偏事情还真就这么古怪,一天一夜下来,连只往外飞的苍蝇都没能发现一只。
“继续严守,没我命令,任何人不准进出皇城。”谢折拧眉吩咐。
“是,属下遵命!”
谢折调动马头,准备再去巡看玄武门,刚要甩缰,身后车毂声便至,一道高声赫然响起:“护国公夫人听闻陛下抱恙,自请入宫侍疾,恳请放行!”
谢折冷硬的脸上顷刻出现一丝裂痕,他眸色一暗,毫不犹豫地驾马迎去,到了马车前纵身跃下马背,扯开随行护卫,上车一把掀开锦帘,口吻不善:“你来这干什么?”
车厢里,烛火晕出灯罩,光线柔美,水波般起伏在美人的脸上,映出一张含情带媚的芙蓉玉面。
贺兰香巧笑倩兮,当着车外无数守卫的面,略倾上身,看着谢折的眼,用只有两个人能听到的声音,黏软缠绵地说:“想你想得睡不着,来看看你,不允许么。”
第36章 侍疾
咫尺之间, 呼吸混合,女子身上的甜媚体香与森冷寒甲散发的阴凉杀气碰撞交融,如烈火燃冰, 既冷又热。
贺兰香就这么笑盈盈地看着谢折,眼波流转间, 眼神像带了柔软的钩子,一点点将人往眼里拖拽。
四目相对, 谢折闻着她身上的甜香气味,心神瞬间被勾到了昨日夜里。
神魂颠倒, 欲生, 欲死。
那是只有她能给他的滋味。
谢折呼吸蓦然开始粗沉, 眼神暗到可怖, 死盯贺兰香,声音更加冰冷不近人情:“回答我,来这干什么。”
灯火轻晃, 贺兰香轻嗤,温言媚语自口中飘出,“都说了想你想得睡不着, 所以来看看你, 不相信啊。”
谢折的脸直接沉了。
贺兰香软哼一声, 像被折了兴致似的,眼神渐渐冷了下去, 无聊扶了下发髻,“王氏往我身边安插了个医女,明日开始早晚两次平安脉, 我害怕了,所以来找你拿拿主意。”
谢折的神情缓和不少, 但面上的冷漠未曾削减,瞥着眼前千娇百媚的女子,毫不在意的样子,“我会解决,你现在可以回去了。”

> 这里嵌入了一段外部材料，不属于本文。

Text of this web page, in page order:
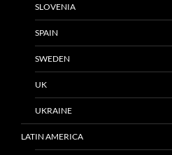
SLOVENIA
SPAIN
SWEDEN
UK
UKRAINE
LATIN AMERICA

“回去?”贺兰香不以为然,看着他,“回去了,若隔三差五再出些状况,我再如今晚这般,现想法子找你么?”
谢折眉心一跳,不耐之色已显,“那你想怎样?”
贺兰香面带无辜,眼里是含有童稚气的委屈,“方才将军没听见么?妾身担忧陛下龙体,专程来给陛下侍疾,有劳将军通融,放妾身入宫。”
谢折冷哼,“想都别想。”
他扭头欲要离开,腰前革带却冷不丁被一根软白的纤细玉指勾住。
谢折垂眸,看向那根手指。
就在昨晚,这只手还紧攀在他后背,鲜红的指甲掐入他的肌肉中,力度时重时轻,时缓时急,给他留下一道又一道血痕。
他视线上移,对视上贺兰香。
贺兰香也不言语,看着他的眼睛,泫然欲泣的可怜神情,娇嫩指腹摩挲革带上的粗糙纹路,顺着一点点往上探寻,在他胸膛前的冷甲上缓慢游走,若即若离。
她在撒娇。
谢折一把抓住她的手,粗糙掌心贴上羊脂玉肌的瞬间,他的喉结滚动了下,口吻冷淡,“皇宫里面有多危险,难道还用我提醒你吗。”
“可,不是有你在我身边吗?”贺兰香顺势反握住他的手,指甲轻轻剐蹭着他手上的青筋,如若蜻蜓点水,鸟羽轻拂。
谢折视若无物:“那又如何。”
贺兰香一脸坦诚,理所应当地道:“有你谢将军在,我能有什么危险,谁敢对我下手?”
她的眼波一圈圈在他眼角眉梢上绕着,忽然轻嗤一声,眯了眼眸,探究的目光围上谢折,“我知道了,谢折,你是不是——”
“怕我借侍疾的名头,勾引小皇帝,傍上更大的靠山,然后一脚把你踹了?”
谢折额上青筋一震,猛地甩开她的手,抽身下车,面朝宫门大喝一声:“传我命令!放行!”
锦帘垂下,车厢中灯火依旧,葳蕤祥和。
贺兰香控制不住地想笑。
她发现激将法这套,对年轻男人永远格外好用。
什么恶狼凶犬,说白了,不也就是二十出头的愣头青。
车外,伴随一声巨响,朱雀门侧门大开,车毂声滚滚响起。
长明宫。
鲛绡浮动,隔绝殿中内外,外殿宫灯通明,内殿幽暗寂静,明暗泾渭分明。
鲛绡两边,鹤形御炉引颈吐烟,烟气上升成雾,盘绕在藻井之中,散播在细密的龙形斗拱间,最终汇聚于最中心顶心明镜的二十八星宿图上。
一声咳嗽乍然响起,震碎烟气,响彻殿宇。
宦官俯首入殿,跪在帐外伏地叩首:“回陛下,护国公夫人贺兰氏,自请侍疾,在外觐见。”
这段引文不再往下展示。